-- Opening Marker --

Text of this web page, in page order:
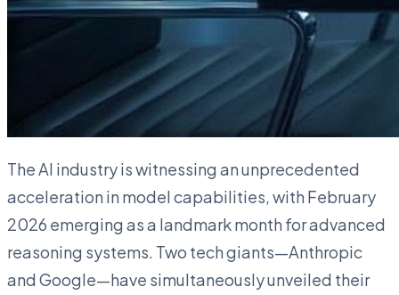
The AI industry is witnessing an unprecedented
acceleration in model capabilities, with February
2026 emerging as a landmark month for advanced
reasoning systems. Two tech giants—Anthropic
and Google—have simultaneously unveiled their
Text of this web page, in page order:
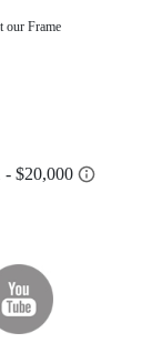
our Frame
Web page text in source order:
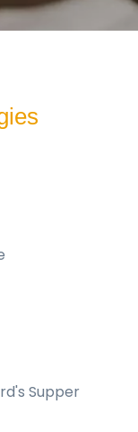
Supper
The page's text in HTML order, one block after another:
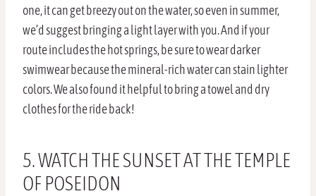
one, it can get breezy out on the water, so even in summer,
we’d suggest bringing a light layer with you. And if your
route includes the hot springs, be sure to wear darker
swimwear because the mineral-rich water can stain lighter
colors. We also found it helpful to bring a towel and dry
clothes for the ride back!
5. WATCH THE SUNSET AT THE TEMPLE
OF POSEIDON
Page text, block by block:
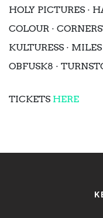
HOLY PICTURES ·
COLOUR ·
KULTURESS ·
OBFUSK8 ·
TICKETS HERE

-- Closing Marker --

• _Task to carry out_: Any pictures should be dropped; transcribe the rest of the records above exactly.

• _Answer_:
Text of this web page, in page order:
The AI industry is witnessing an unprecedented
acceleration in model capabilities, with February
2026 emerging as a landmark month for advanced
reasoning systems. Two tech giants—Anthropic
and Google—have simultaneously unveiled their
Text of this web page, in page order:
our Frame
Web page text in source order:
Supper
The page's text in HTML order, one block after another:
one, it can get breezy out on the water, so even in summer,
we’d suggest bringing a light layer with you. And if your
route includes the hot springs, be sure to wear darker
swimwear because the mineral-rich water can stain lighter
colors. We also found it helpful to bring a towel and dry
clothes for the ride back!
5. WATCH THE SUNSET AT THE TEMPLE
OF POSEIDON
Page text, block by block:
HOLY PICTURES ·
COLOUR ·
KULTURESS ·
OBFUSK8 ·
TICKETS HERE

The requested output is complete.